● Task statement: Word for word, print each line of the listing below; pictures stay out.

● Provided entries:
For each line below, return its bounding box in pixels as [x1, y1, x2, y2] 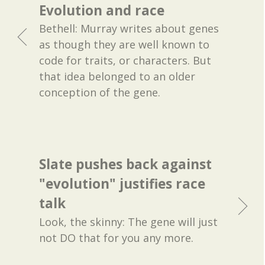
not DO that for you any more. [39, 231, 194, 245]
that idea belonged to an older [39, 69, 196, 84]
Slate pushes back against [39, 155, 212, 174]
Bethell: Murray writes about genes [39, 21, 219, 36]
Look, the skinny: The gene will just [39, 215, 218, 230]
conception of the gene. [39, 85, 161, 100]
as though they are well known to [39, 37, 210, 52]
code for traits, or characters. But [39, 53, 212, 68]
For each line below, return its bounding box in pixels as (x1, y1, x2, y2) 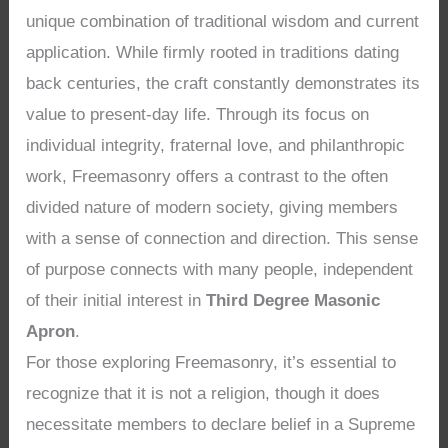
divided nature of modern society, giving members (26, 197, 399, 217)
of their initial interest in (26, 290, 207, 310)
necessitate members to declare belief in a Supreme (26, 414, 416, 434)
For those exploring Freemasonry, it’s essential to (26, 352, 397, 372)
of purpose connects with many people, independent (26, 259, 414, 279)
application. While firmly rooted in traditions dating (26, 42, 400, 62)
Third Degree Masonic (206, 290, 381, 310)
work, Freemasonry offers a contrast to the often (26, 166, 389, 186)
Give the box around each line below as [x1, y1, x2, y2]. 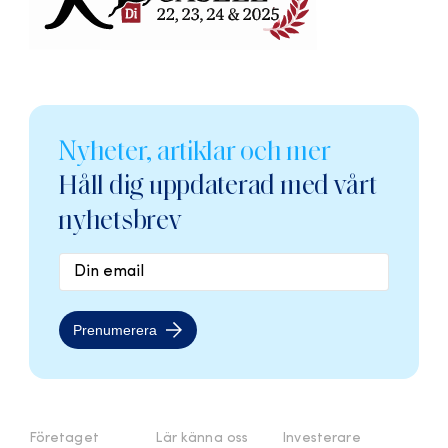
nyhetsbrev [58, 204, 182, 237]
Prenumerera [73, 322, 157, 339]
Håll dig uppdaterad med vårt [58, 169, 377, 202]
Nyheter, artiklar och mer [58, 135, 331, 168]
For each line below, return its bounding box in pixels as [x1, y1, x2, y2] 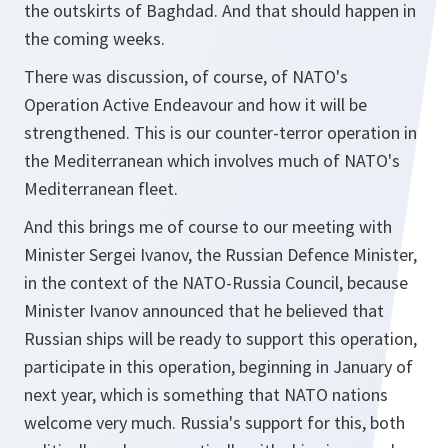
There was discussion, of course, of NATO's [24, 65, 348, 88]
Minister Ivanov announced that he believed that [24, 299, 384, 322]
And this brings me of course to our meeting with [24, 215, 392, 238]
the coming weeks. [24, 27, 165, 50]
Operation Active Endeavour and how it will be [24, 93, 367, 116]
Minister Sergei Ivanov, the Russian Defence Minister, [24, 243, 417, 266]
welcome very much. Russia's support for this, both [24, 411, 405, 434]
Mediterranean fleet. [24, 177, 178, 200]
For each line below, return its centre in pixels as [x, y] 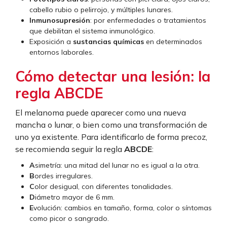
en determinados [173, 42]
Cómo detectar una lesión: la [113, 77]
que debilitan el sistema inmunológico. [92, 31]
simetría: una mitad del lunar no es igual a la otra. [117, 165]
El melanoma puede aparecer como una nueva [101, 113]
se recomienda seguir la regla [70, 149]
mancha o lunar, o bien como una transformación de [111, 125]
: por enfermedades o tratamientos [148, 21]
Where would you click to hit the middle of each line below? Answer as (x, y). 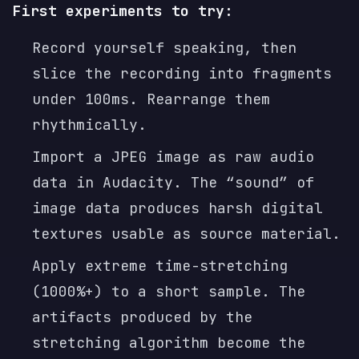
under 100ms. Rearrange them (151, 99)
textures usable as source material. (186, 234)
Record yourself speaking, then (164, 48)
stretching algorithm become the (169, 343)
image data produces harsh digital (177, 208)
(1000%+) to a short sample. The (169, 291)
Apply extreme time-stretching (160, 266)
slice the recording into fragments (182, 73)
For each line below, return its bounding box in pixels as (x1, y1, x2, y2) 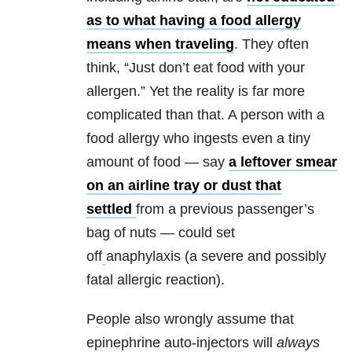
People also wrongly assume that (86, 310, 294, 327)
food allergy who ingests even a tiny (86, 130, 310, 146)
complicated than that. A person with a (86, 106, 324, 123)
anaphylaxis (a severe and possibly (106, 247, 326, 264)
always (277, 334, 320, 350)
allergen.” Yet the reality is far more (86, 82, 305, 99)
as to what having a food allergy (86, 12, 301, 28)
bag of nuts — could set (86, 224, 235, 240)
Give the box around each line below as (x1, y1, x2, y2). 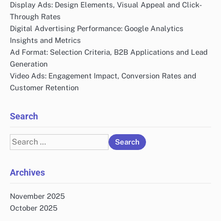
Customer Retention (10, 83, 79, 92)
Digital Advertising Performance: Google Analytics (10, 24, 184, 33)
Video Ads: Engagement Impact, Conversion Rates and (10, 71, 196, 80)
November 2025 (10, 191, 65, 200)
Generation (10, 59, 48, 68)
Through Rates (10, 12, 61, 21)
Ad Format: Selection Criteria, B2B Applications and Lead (10, 47, 208, 56)
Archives (10, 167, 45, 178)
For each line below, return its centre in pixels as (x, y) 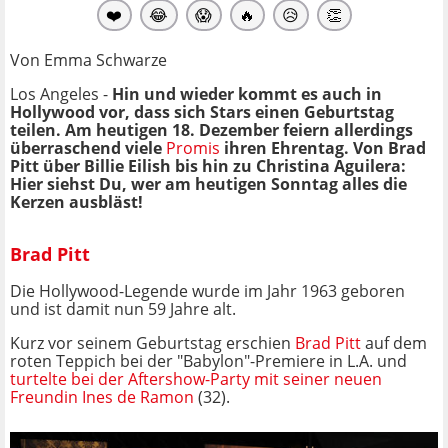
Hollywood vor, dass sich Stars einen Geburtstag (202, 111)
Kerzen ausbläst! (76, 201)
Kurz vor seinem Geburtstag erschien (152, 342)
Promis (193, 147)
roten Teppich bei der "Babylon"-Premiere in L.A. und (208, 360)
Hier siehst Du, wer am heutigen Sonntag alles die (208, 183)
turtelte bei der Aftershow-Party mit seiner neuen (196, 378)
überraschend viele (88, 147)
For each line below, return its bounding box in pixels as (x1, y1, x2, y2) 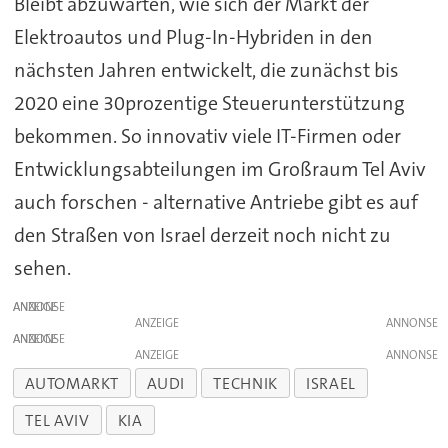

● Solved exercise:
For each line below, return its bounding box in pixels as [x1, y1, x2, y2] 
not DO that for you any more. [39, 231, 194, 245]
that idea belonged to an older [39, 69, 196, 84]
Slate pushes back against [39, 155, 212, 174]
Bethell: Murray writes about genes [39, 21, 219, 36]
Look, the skinny: The gene will just [39, 215, 218, 230]
conception of the gene. [39, 85, 161, 100]
as though they are well known to [39, 37, 210, 52]
code for traits, or characters. But [39, 53, 212, 68]
For each line below, return its bounding box in pixels as (x1, y1, x2, y2) 
divided nature of modern society, giving members (26, 197, 399, 217)
of their initial interest in (26, 290, 207, 310)
necessitate members to declare belief in a Supreme (26, 414, 416, 434)
For those exploring Freemasonry, it’s essential to (26, 352, 397, 372)
of purpose connects with many people, independent (26, 259, 414, 279)
application. While firmly rooted in traditions dating (26, 42, 400, 62)
Third Degree Masonic (206, 290, 381, 310)
work, Freemasonry offers a contrast to the often (26, 166, 389, 186)
Give the box around each line below as [x1, y1, x2, y2]. 
nyhetsbrev [58, 204, 182, 237]
Prenumerera [73, 322, 157, 339]
Håll dig uppdaterad med vårt [58, 169, 377, 202]
Nyheter, artiklar och mer [58, 135, 331, 168]
For each line below, return its bounding box in pixels as [x1, y1, x2, y2] 
There was discussion, of course, of NATO's [24, 65, 348, 88]
Minister Ivanov announced that he believed that [24, 299, 384, 322]
And this brings me of course to our meeting with [24, 215, 392, 238]
the coming weeks. [24, 27, 165, 50]
Operation Active Endeavour and how it will be [24, 93, 367, 116]
Minister Sergei Ivanov, the Russian Defence Minister, [24, 243, 417, 266]
welcome very much. Russia's support for this, both [24, 411, 405, 434]
Mediterranean fleet. [24, 177, 178, 200]
For each line below, return its centre in pixels as [x, y] 
en determinados [173, 42]
Cómo detectar una lesión: la [113, 77]
que debilitan el sistema inmunológico. [92, 31]
simetría: una mitad del lunar no es igual a la otra. [117, 165]
El melanoma puede aparecer como una nueva [101, 113]
se recomienda seguir la regla [70, 149]
mancha o lunar, o bien como una transformación de [111, 125]
: por enfermedades o tratamientos [148, 21]
Where would you click to hit the middle of each line below? Answer as (x, y). 
under 100ms. Rearrange them (151, 99)
textures usable as source material. (186, 234)
Record yourself speaking, then (164, 48)
stretching algorithm become the (169, 343)
image data produces harsh digital (177, 208)
(1000%+) to a short sample. The (169, 291)
Apply extreme time-stretching (160, 266)
slice the recording into fragments (182, 73)
For each line below, return its bounding box in pixels as (x1, y1, x2, y2) 
People also wrongly assume that (86, 310, 294, 327)
food allergy who ingests even a tiny (86, 130, 310, 146)
complicated than that. A person with a (86, 106, 324, 123)
anaphylaxis (a severe and possibly (106, 247, 326, 264)
always (277, 334, 320, 350)
allergen.” Yet the reality is far more (86, 82, 305, 99)
as to what having a food allergy (86, 12, 301, 28)
bag of nuts — could set (86, 224, 235, 240)
Give the box around each line below as (x1, y1, x2, y2). 
Customer Retention (10, 83, 79, 92)
Digital Advertising Performance: Google Analytics (10, 24, 184, 33)
Video Ads: Engagement Impact, Conversion Rates and (10, 71, 196, 80)
November 2025 (10, 191, 65, 200)
Generation (10, 59, 48, 68)
Through Rates (10, 12, 61, 21)
Ad Format: Selection Criteria, B2B Applications and Lead (10, 47, 208, 56)
Archives (10, 167, 45, 178)
For each line below, return its centre in pixels as (x, y) 
Hollywood vor, dass sich Stars einen Geburtstag (202, 111)
Kerzen ausbläst! (76, 201)
Kurz vor seinem Geburtstag erschien (152, 342)
Promis (193, 147)
roten Teppich bei der "Babylon"-Premiere in L.A. und (208, 360)
Hier siehst Du, wer am heutigen Sonntag alles die (208, 183)
turtelte bei der Aftershow-Party mit seiner neuen (196, 378)
überraschend viele (88, 147)
For each line below, return its bounding box in pixels as (x1, y1, x2, y2) 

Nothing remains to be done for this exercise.